(Records from a collection)

Content starts

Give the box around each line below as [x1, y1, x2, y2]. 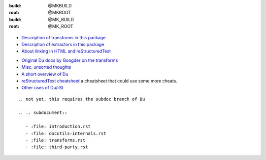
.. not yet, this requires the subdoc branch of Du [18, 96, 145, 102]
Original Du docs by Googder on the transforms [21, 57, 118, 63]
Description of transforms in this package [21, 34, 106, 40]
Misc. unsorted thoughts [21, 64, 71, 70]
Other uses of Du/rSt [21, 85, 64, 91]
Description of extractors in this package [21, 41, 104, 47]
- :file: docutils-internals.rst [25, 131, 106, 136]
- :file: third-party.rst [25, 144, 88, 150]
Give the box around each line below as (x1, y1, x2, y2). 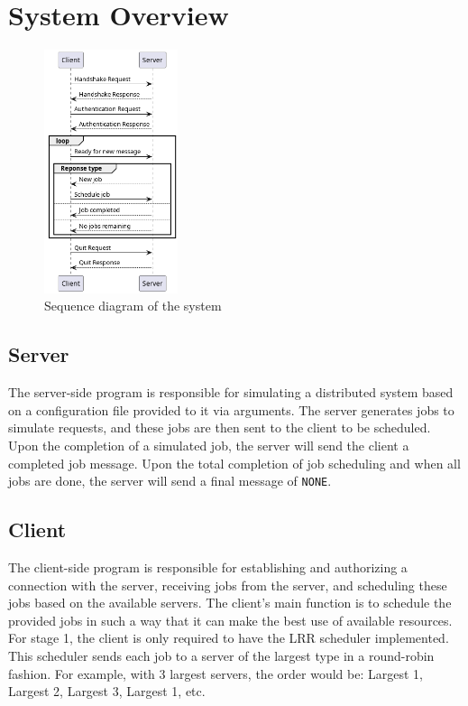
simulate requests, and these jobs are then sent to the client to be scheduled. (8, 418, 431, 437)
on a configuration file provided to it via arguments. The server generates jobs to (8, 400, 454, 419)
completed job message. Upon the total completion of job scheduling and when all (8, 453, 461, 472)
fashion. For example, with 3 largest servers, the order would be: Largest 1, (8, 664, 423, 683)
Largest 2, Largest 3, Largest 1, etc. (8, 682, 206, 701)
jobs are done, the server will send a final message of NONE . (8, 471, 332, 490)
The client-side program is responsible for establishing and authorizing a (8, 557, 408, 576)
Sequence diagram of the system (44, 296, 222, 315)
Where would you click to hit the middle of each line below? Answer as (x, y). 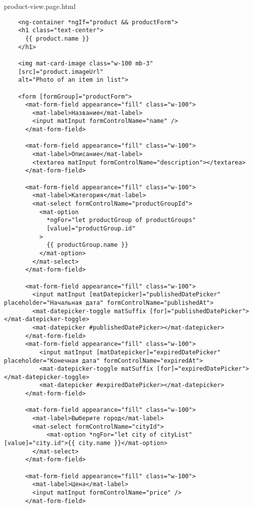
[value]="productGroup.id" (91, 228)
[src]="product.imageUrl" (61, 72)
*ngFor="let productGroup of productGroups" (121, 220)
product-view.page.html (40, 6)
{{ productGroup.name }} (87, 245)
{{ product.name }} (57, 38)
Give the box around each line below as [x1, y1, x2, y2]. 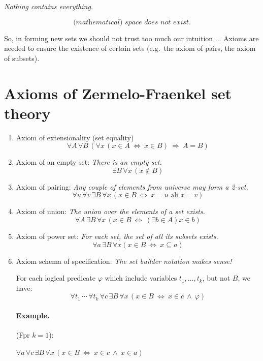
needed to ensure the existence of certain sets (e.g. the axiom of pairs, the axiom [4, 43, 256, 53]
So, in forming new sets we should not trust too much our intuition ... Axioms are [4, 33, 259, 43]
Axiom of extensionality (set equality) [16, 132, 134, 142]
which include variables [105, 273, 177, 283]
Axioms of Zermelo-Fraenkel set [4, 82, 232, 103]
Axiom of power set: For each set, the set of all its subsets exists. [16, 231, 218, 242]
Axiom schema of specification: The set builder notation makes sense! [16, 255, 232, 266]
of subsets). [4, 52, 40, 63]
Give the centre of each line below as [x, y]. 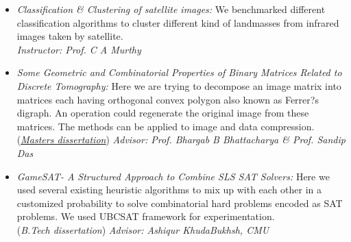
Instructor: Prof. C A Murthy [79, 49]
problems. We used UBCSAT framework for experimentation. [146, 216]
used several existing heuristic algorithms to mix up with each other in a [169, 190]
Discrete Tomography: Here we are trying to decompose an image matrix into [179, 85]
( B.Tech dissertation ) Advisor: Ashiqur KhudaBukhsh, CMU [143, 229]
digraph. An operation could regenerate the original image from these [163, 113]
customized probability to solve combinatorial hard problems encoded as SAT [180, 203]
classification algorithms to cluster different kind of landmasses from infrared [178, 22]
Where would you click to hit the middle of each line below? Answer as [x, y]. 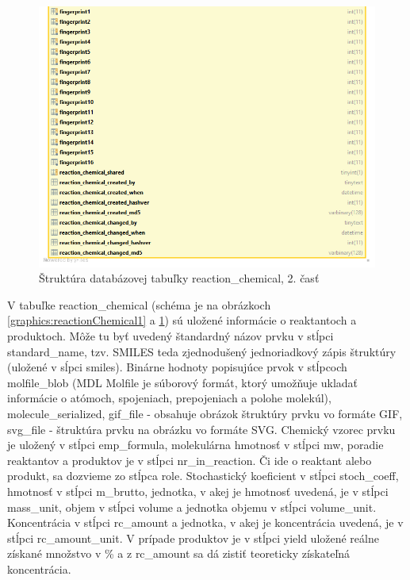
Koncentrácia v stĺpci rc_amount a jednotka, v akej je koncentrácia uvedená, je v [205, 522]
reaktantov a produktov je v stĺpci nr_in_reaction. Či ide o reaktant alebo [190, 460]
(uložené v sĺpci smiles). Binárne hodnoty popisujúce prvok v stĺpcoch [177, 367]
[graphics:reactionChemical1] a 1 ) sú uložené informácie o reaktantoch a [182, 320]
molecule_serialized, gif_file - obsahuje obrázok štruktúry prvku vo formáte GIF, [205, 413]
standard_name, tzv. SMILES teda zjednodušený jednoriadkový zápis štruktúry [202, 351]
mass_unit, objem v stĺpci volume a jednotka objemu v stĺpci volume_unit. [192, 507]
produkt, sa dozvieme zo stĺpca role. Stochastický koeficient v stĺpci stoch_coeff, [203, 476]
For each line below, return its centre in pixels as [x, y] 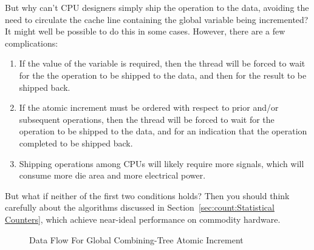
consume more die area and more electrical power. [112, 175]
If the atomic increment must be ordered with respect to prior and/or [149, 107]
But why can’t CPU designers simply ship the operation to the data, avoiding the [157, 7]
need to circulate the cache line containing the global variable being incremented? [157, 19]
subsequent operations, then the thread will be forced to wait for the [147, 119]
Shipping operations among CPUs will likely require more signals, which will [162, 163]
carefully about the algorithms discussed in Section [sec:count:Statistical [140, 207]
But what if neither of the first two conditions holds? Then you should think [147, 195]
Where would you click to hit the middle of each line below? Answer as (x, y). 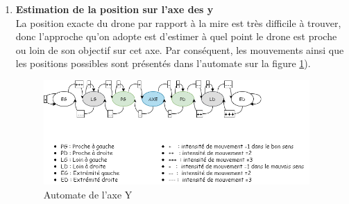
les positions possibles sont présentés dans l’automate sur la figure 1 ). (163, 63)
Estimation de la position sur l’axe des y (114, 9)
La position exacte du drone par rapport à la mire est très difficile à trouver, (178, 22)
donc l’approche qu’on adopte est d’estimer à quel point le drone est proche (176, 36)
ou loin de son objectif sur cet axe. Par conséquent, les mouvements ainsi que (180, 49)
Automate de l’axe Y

Content ends

TASK DESCRIPTION:
Collect every line from the records above that contains the word "problems".

RESULT:
problems. We used UBCSAT framework for experimentation. [146, 216]
customized probability to solve combinatorial hard problems encoded as SAT [180, 203]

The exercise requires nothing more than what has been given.